### [AIM OF THE TASK]
Reproduce the data below verbatim from the line containing "Image difference produced" through its final line, and produce nothing more.
<<<<
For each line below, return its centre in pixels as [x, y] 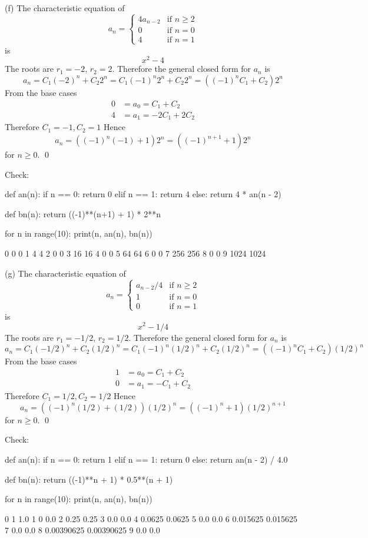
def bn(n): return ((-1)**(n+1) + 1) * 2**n [83, 213]
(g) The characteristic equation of [65, 273]
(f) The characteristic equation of [65, 8]
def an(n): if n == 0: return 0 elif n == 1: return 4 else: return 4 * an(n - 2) [143, 194]
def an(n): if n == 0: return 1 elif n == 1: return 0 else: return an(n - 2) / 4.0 [146, 459]
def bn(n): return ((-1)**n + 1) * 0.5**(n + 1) [89, 479]
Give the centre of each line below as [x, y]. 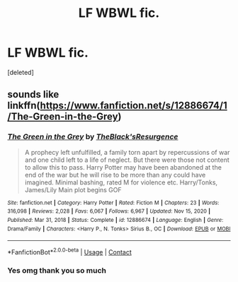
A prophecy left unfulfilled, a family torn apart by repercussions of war [127, 152]
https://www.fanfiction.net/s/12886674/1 [134, 106]
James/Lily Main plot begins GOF [73, 189]
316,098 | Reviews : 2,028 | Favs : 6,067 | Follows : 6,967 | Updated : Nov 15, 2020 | [109, 211]
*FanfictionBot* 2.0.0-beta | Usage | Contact [70, 251]
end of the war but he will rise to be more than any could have [115, 175]
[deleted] [21, 72]
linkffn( [24, 106]
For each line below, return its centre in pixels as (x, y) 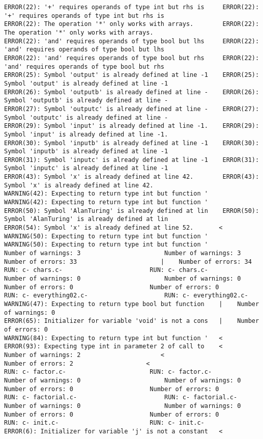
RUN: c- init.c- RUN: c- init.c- (104, 423)
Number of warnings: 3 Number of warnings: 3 (123, 253)
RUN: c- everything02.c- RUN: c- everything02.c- (126, 296)
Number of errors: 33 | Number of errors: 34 (128, 262)
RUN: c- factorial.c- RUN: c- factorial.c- (121, 397)
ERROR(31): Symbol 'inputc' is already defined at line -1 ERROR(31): (132, 160)
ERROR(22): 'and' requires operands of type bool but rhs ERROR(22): (132, 58)
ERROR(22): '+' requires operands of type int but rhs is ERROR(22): (132, 7)
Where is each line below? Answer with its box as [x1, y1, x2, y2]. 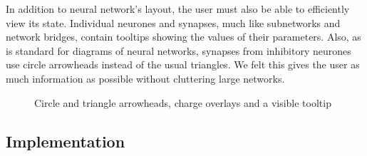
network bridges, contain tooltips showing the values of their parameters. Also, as [6, 29, 361, 44]
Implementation [6, 130, 125, 152]
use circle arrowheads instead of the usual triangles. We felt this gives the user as [6, 57, 360, 72]
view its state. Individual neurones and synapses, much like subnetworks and [6, 15, 341, 30]
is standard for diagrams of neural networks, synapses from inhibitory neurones [6, 43, 351, 58]
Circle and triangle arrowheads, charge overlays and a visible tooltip [34, 95, 331, 110]
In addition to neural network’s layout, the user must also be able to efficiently [6, 1, 350, 16]
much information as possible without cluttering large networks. [6, 71, 285, 85]
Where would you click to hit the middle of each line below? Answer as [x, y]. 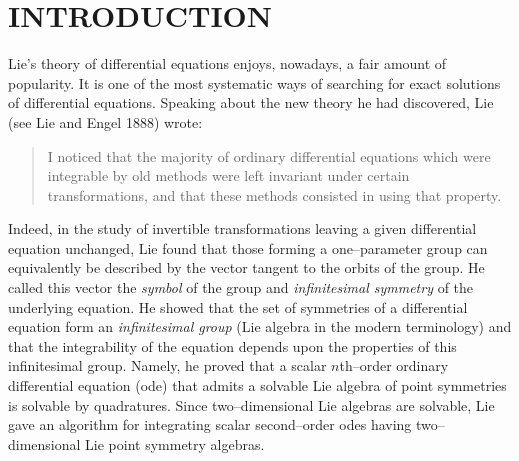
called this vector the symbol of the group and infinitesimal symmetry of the [241, 287]
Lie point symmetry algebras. [175, 443]
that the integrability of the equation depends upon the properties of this [232, 345]
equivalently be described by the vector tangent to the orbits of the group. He [246, 267]
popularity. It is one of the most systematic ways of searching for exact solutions [254, 82]
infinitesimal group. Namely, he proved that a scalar [167, 365]
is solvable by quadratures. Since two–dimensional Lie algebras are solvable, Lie [251, 404]
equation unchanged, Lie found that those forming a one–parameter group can [248, 247]
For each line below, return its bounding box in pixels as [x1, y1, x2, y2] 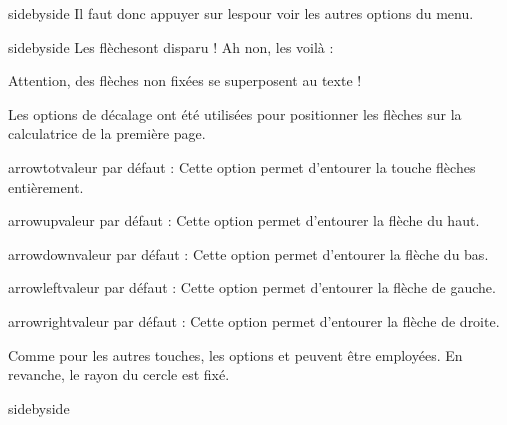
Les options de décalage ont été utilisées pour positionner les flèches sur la [8, 103, 462, 124]
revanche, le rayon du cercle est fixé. [8, 364, 230, 385]
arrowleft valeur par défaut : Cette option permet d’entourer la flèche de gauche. [8, 277, 496, 298]
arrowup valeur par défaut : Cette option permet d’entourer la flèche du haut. [8, 210, 480, 231]
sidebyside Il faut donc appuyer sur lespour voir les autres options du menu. [8, 3, 474, 23]
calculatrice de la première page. [8, 123, 206, 144]
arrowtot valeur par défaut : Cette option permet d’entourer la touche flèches [8, 156, 476, 177]
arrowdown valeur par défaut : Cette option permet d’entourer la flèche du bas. [8, 243, 489, 264]
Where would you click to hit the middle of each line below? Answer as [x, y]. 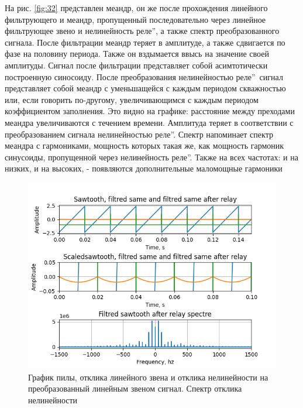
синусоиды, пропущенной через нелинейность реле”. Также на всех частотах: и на [151, 157]
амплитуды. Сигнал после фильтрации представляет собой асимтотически [136, 65]
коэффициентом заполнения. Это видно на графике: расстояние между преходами [150, 111]
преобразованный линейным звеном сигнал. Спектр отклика [135, 388]
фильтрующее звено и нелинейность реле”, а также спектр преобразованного [142, 31]
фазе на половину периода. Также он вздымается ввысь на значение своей [137, 54]
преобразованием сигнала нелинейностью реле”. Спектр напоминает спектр [139, 134]
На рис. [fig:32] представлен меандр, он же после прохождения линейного [136, 8]
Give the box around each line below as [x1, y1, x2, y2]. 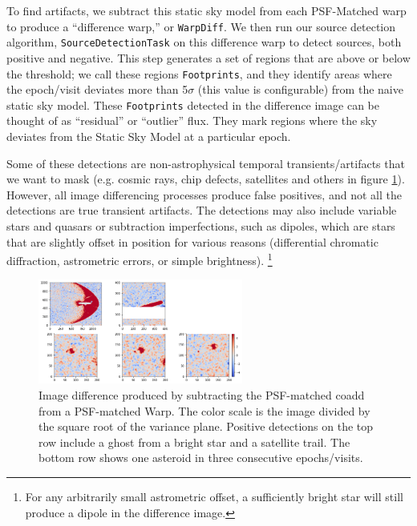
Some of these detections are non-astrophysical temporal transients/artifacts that [6, 155, 405, 171]
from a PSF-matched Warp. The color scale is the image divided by [38, 402, 370, 419]
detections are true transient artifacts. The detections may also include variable [6, 202, 397, 219]
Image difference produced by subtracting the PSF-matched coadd [38, 387, 365, 404]
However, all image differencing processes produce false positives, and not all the [6, 186, 402, 203]
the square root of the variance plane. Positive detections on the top [38, 418, 374, 435]
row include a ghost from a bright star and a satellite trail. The [38, 433, 350, 450]
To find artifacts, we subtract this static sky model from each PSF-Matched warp [6, 2, 407, 18]
>>>>
### [WRITTEN SOLUTION]
Image difference produced by subtracting the PSF-matched coadd [38, 387, 365, 404]
However, all image differencing processes produce false positives, and not all the [6, 186, 402, 203]
the square root of the variance plane. Positive detections on the top [38, 418, 374, 435]
row include a ghost from a bright star and a satellite trail. The [38, 433, 350, 450]
To find artifacts, we subtract this static sky model from each PSF-Matched warp [6, 2, 407, 18]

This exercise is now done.